Penalties for HIPAA violations can be levied as both civil and criminal. Civil penalties are a minimum of $100 per violation; if the same breach has occurred in multiple variations, this fine can reach $25,000. Such penalties are applied if an individual was aware of wrongdoing or is proven to have failed to exercise such due diligence as would have made them aware. Penalties do not apply in the absence of willful neglect or if the individual corrects the violation within 30 days of being made aware of it.
Criminal penalties are, of course, much stiffer. A willful violation bears a minimum fine of $50,000 up to a maximum of $250,000. Moreover, the guilty individual may have to pay restitution to any victims involved. Imprisonment is also possible. Prison terms can vary from up to one year in the case of criminal negligence to up to 10 years for violating HIPAA rules with malicious intent or for personal profit.
Telephone Records and Privacy Protection Act of 2006
The Telephone Records and Privacy Protection Act made it a criminal offense to engage in pretexting—using manipulation or false statements to obtain personal information—to acquire phone records from telecommunication companies. It not only prohibits a person from using fraudulent tactics to obtain phone data, but also makes it illegal to try accessing confidential phone data online or on computers. Selling and transferring phone records that were illegally obtained is also prohibited.

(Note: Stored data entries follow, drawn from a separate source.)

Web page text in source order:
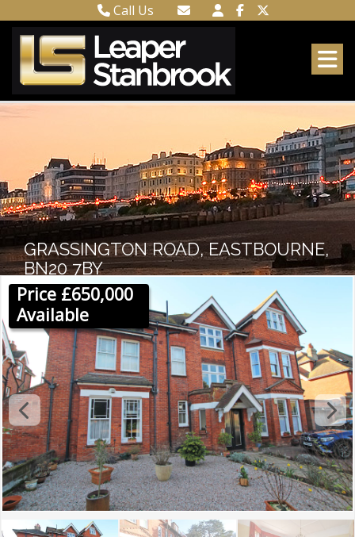
Call Us
Meads 01323 737962
Email Meads
GRASSINGTON ROAD, EASTBOURNE,
BN20 7BY
Price £650,000
Available
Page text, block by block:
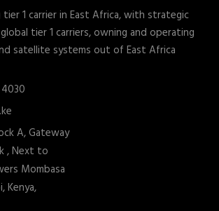
1 carrier in East Africa, with strategic
tier 1 carriers, owning and operating
satellite systems out of East Africa
A, Gateway
, Next to
Mombasa
Kenya,

With the passage of the act, violators can incur fines or be sentenced up to 10 years imprisonment. Both of these penalties can also increase based on the severity of the crime: If the fraudulent activity had more than 50 victims or involved more than $100,000, fines can double and an additional five years could be added to a prison sentence. Another additional five years could be added if the fraudulently acquired phone records were used to commit violent crimes, crimes against law enforcement officers, or domestic violence.